= Tian Zheng =

Chinese-American statistician

Tian Zheng is a Chinese-American applied statistician whose work concerns Bayesian modeling and sparse learning of complex data from applications including social networks, bioinformatics, and geoscience. She is a professor of statistics at Columbia University, and chair of the Columbia Department of Statistics.

==Education and career==
Zheng was a child of Tsinghua University faculty,
and graduated from Tsinghua University in 1998, majoring in applied mathematics with a minor in computer science. Her interest in statistics was sparked by a junior-year project in medical data processing. She went to Columbia University for graduate study in statistics, and earned a master's degree in 2000 and a Ph.D. in 2002. Her dissertation, Multiple-Marker Screening Approach Towards the Study of Complex Traits in Human Genetics, was supervised by Shaw-Hwa Lo.
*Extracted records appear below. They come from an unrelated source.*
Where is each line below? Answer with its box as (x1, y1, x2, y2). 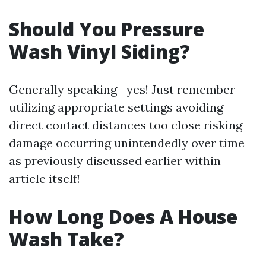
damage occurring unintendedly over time (9, 135, 245, 150)
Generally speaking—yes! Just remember (9, 82, 235, 97)
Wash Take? (9, 226, 124, 252)
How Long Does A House (9, 204, 237, 229)
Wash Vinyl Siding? (9, 39, 190, 64)
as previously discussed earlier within (9, 153, 221, 168)
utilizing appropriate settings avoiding (9, 100, 223, 115)
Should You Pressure (9, 16, 204, 42)

She remained at Columbia as an assistant professor in statistics, became an untenured associate professor in 2007, and was granted tenure in 2012. She was promoted to full professor in 2017, and became department chair in 2019.

==Recognition==
Zheng became an Elected Member of the International Statistical Institute in 2011, and a Fellow of the American Statistical Association in 2014. She was named to the 2022 class of Fellows of the Institute of Mathematical Statistics, for "fundamental research on sparsity and variable importance, and for significant contributions to social network theory and to genetics".